● Prompt
In the copy you make of the entries, no picture should appear, and every word must match.
Data in this exercise section start
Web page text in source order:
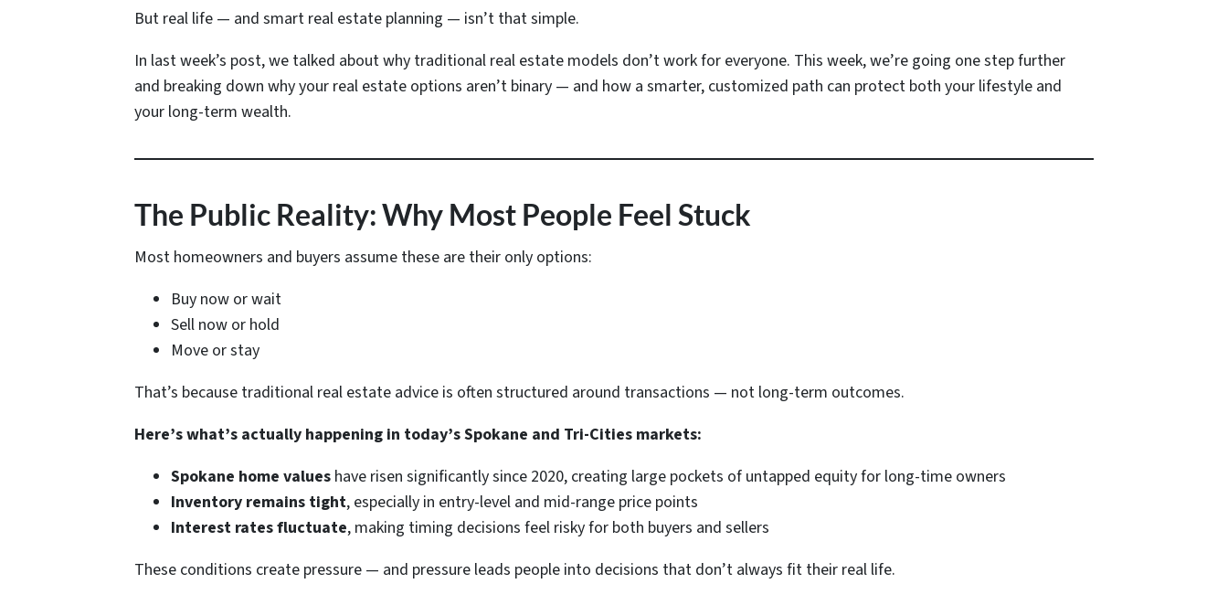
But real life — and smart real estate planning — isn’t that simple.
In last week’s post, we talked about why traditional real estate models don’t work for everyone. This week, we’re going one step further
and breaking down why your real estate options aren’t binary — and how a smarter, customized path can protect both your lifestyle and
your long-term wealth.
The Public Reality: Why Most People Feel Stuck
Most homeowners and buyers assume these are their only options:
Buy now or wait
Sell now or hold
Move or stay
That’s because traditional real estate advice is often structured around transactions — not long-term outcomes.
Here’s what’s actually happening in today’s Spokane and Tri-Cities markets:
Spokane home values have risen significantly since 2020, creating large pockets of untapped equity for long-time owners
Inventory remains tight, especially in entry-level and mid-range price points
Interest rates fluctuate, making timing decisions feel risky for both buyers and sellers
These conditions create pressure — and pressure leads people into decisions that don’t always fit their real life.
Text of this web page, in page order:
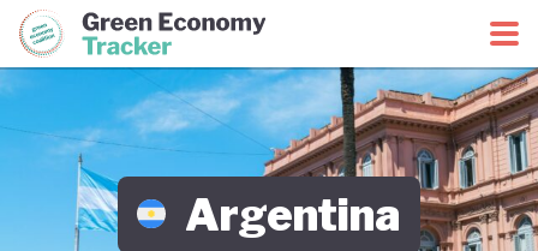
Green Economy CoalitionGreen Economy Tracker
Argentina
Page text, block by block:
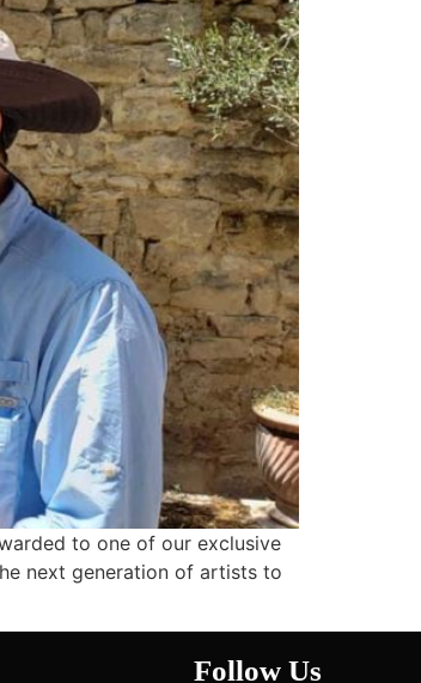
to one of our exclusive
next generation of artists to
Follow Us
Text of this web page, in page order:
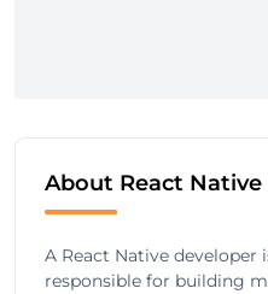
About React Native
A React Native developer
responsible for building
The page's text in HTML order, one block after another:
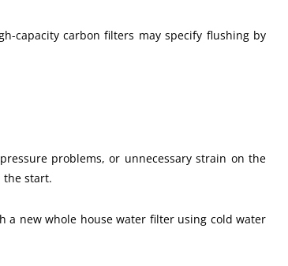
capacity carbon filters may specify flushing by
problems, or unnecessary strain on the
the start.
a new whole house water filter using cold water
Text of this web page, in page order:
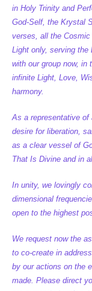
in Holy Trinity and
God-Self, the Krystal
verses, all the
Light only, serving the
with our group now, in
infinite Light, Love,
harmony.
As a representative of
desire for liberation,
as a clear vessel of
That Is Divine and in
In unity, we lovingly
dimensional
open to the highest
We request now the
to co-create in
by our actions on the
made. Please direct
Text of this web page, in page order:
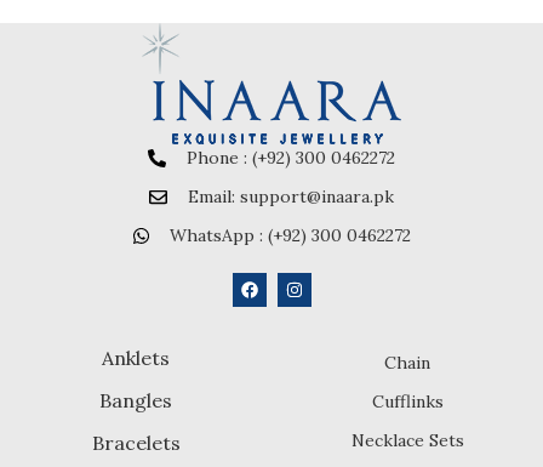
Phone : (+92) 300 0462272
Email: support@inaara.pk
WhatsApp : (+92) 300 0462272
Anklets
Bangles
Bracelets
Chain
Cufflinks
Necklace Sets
Data in this exercise section end
● Response to this task
Web page text in source order:
But real life — and smart real estate planning — isn’t that simple.
In last week’s post, we talked about why traditional real estate models don’t work for everyone. This week, we’re going one step further
and breaking down why your real estate options aren’t binary — and how a smarter, customized path can protect both your lifestyle and
your long-term wealth.
The Public Reality: Why Most People Feel Stuck
Most homeowners and buyers assume these are their only options:
Buy now or wait
Sell now or hold
Move or stay
That’s because traditional real estate advice is often structured around transactions — not long-term outcomes.
Here’s what’s actually happening in today’s Spokane and Tri-Cities markets:
Spokane home values have risen significantly since 2020, creating large pockets of untapped equity for long-time owners
Inventory remains tight, especially in entry-level and mid-range price points
Interest rates fluctuate, making timing decisions feel risky for both buyers and sellers
These conditions create pressure — and pressure leads people into decisions that don’t always fit their real life.
Text of this web page, in page order:
Green Economy CoalitionGreen Economy Tracker
Argentina
Page text, block by block:
to one of our exclusive
next generation of artists to
Follow Us
Text of this web page, in page order:
About React Native
A React Native developer
responsible for building
The page's text in HTML order, one block after another:
capacity carbon filters may specify flushing by
problems, or unnecessary strain on the
the start.
a new whole house water filter using cold water
Text of this web page, in page order:
in Holy Trinity and
God-Self, the Krystal
verses, all the
Light only, serving the
with our group now, in
infinite Light, Love,
harmony.
As a representative of
desire for liberation,
as a clear vessel of
That Is Divine and in
In unity, we lovingly
dimensional
open to the highest
We request now the
to co-create in
by our actions on the
made. Please direct
Text of this web page, in page order:
Phone : (+92) 300 0462272
Email: support@inaara.pk
WhatsApp : (+92) 300 0462272
Anklets
Bangles
Bracelets
Chain
Cufflinks
Necklace Sets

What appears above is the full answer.